What the task asks: Search the entries below for the word "stakes", then copy each line in which it is found.
◆ ◆ ◆ ◆ ◆ ◆ ◆
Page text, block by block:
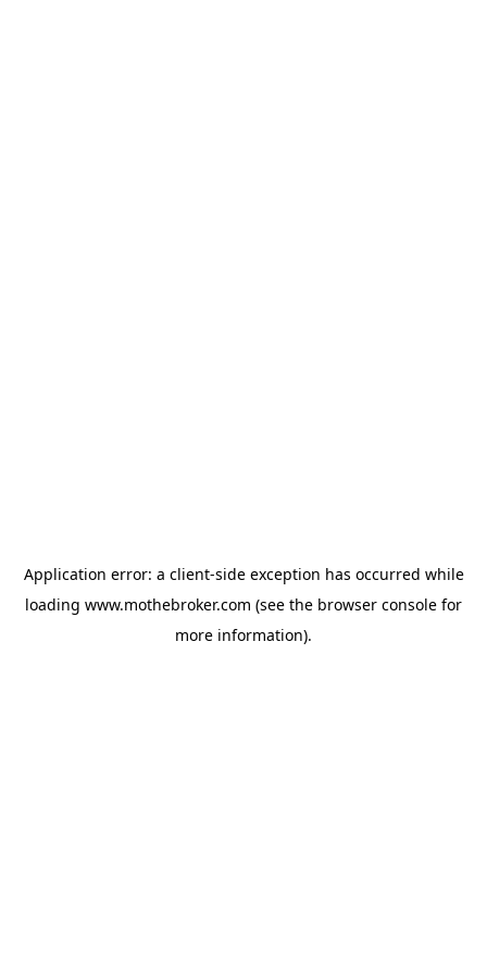
Application error: a client-side exception has occurred while
loading www.mothebroker.com (see the browser console for
more information).
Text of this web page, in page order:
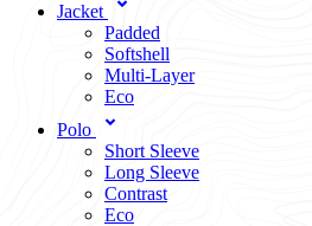
Jacket
Padded
Softshell
Multi-Layer
Eco
Polo
Short Sleeve
Long Sleeve
Contrast
Eco
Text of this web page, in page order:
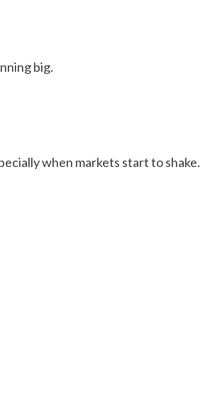
big.
when markets start to shake.
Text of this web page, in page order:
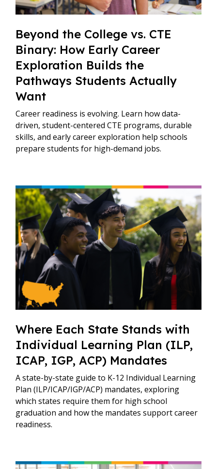
Beyond the College vs. CTE
Binary: How Early Career
Exploration Builds the
Pathways Students Actually
Want
Career readiness is evolving. Learn how data-
driven, student-centered CTE programs, durable
skills, and early career exploration help schools
prepare students for high-demand jobs.
Where Each State Stands with
Individual Learning Plan (ILP,
ICAP, IGP, ACP) Mandates
A state-by-state guide to K-12 Individual Learning
Plan (ILP/ICAP/IGP/ACP) mandates, exploring
which states require them for high school
graduation and how the mandates support career
readiness.
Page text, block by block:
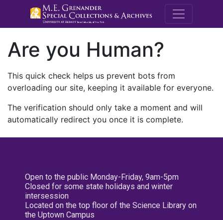
M.E.
Are you Human?
This quick check helps us prevent bots from
overloading our site, keeping it available for everyone.
The verification should only take a moment and will
automatically redirect you once it is complete.
Open to the public Monday-Friday, 9am-5pm
Closed for some state holidays and winter
intersession
Located on the top floor of the Science Library on
the Uptown Campus
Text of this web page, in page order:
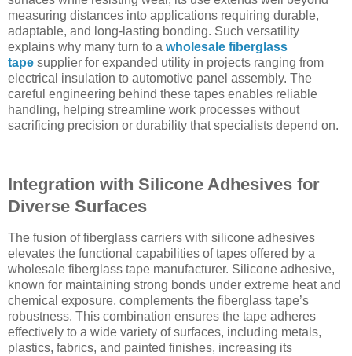
measuring distances into applications requiring durable,
adaptable, and long-lasting bonding. Such versatility
explains why many turn to a wholesale fiberglass
tape supplier for expanded utility in projects ranging from
electrical insulation to automotive panel assembly. The
careful engineering behind these tapes enables reliable
handling, helping streamline work processes without
sacrificing precision or durability that specialists depend on.
Integration with Silicone Adhesives for
Diverse Surfaces
The fusion of fiberglass carriers with silicone adhesives
elevates the functional capabilities of tapes offered by a
wholesale fiberglass tape manufacturer. Silicone adhesive,
known for maintaining strong bonds under extreme heat and
chemical exposure, complements the fiberglass tape’s
robustness. This combination ensures the tape adheres
effectively to a wide variety of surfaces, including metals,
plastics, fabrics, and painted finishes, increasing its
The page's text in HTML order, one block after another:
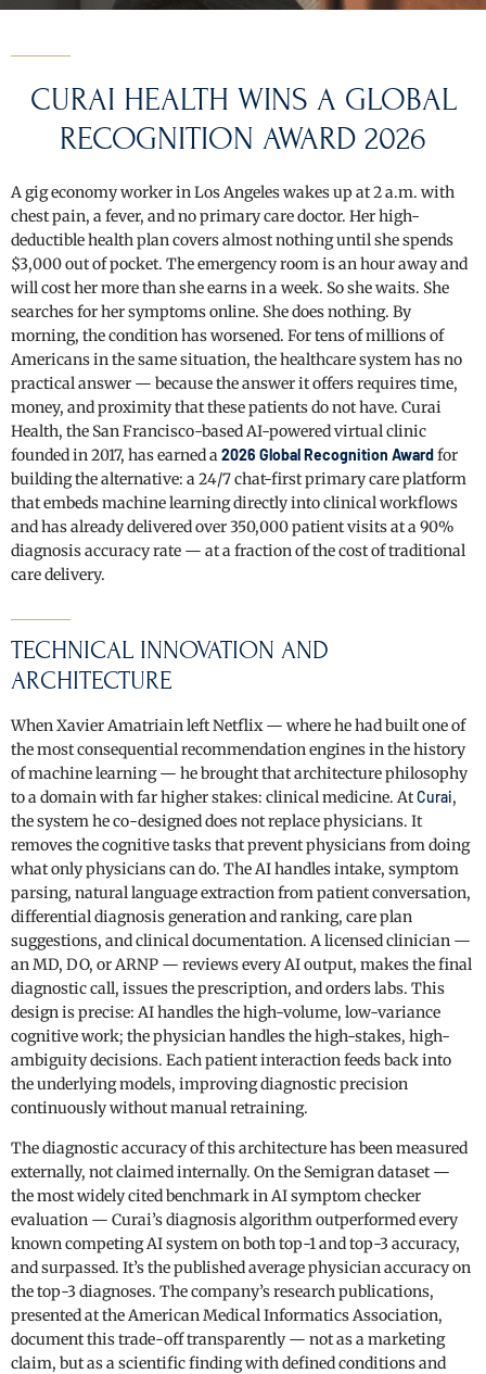
CURAI HEALTH WINS A GLOBAL
RECOGNITION AWARD 2026
A gig economy worker in Los Angeles wakes up at 2 a.m. with
chest pain, a fever, and no primary care doctor. Her high-
deductible health plan covers almost nothing until she spends
$3,000 out of pocket. The emergency room is an hour away and
will cost her more than she earns in a week. So she waits. She
searches for her symptoms online. She does nothing. By
morning, the condition has worsened. For tens of millions of
Americans in the same situation, the healthcare system has no
practical answer — because the answer it offers requires time,
money, and proximity that these patients do not have. Curai
Health, the San Francisco-based AI-powered virtual clinic
founded in 2017, has earned a2026 Global Recognition Awardfor
building the alternative: a 24/7 chat-first primary care platform
that embeds machine learning directly into clinical workflows
and has already delivered over 350,000 patient visits at a 90%
diagnosis accuracy rate — at a fraction of the cost of traditional
care delivery.
TECHNICAL INNOVATION AND
ARCHITECTURE
When Xavier Amatriain left Netflix — where he had built one of
the most consequential recommendation engines in the history
of machine learning — he brought that architecture philosophy
to a domain with far higher stakes: clinical medicine. AtCurai,
the system he co-designed does not replace physicians. It
removes the cognitive tasks that prevent physicians from doing
what only physicians can do. The AI handles intake, symptom
parsing, natural language extraction from patient conversation,
differential diagnosis generation and ranking, care plan
suggestions, and clinical documentation. A licensed clinician —
an MD, DO, or ARNP — reviews every AI output, makes the final
diagnostic call, issues the prescription, and orders labs. This
design is precise: AI handles the high-volume, low-variance
cognitive work; the physician handles the high-stakes, high-
ambiguity decisions. Each patient interaction feeds back into
the underlying models, improving diagnostic precision
continuously without manual retraining.
The diagnostic accuracy of this architecture has been measured
externally, not claimed internally. On the Semigran dataset —
the most widely cited benchmark in AI symptom checker
evaluation — Curai’s diagnosis algorithm outperformed every
known competing AI system on both top-1 and top-3 accuracy,
and surpassed. It’s the published average physician accuracy on
the top-3 diagnoses. The company’s research publications,
presented at the American Medical Informatics Association,
document this trade-off transparently — not as a marketing
claim, but as a scientific finding with defined conditions and
◆ ◆ ◆ ◆ ◆ ◆ ◆
Solution:
to a domain with far higher stakes: clinical medicine. AtCurai,
cognitive work; the physician handles the high-stakes, high-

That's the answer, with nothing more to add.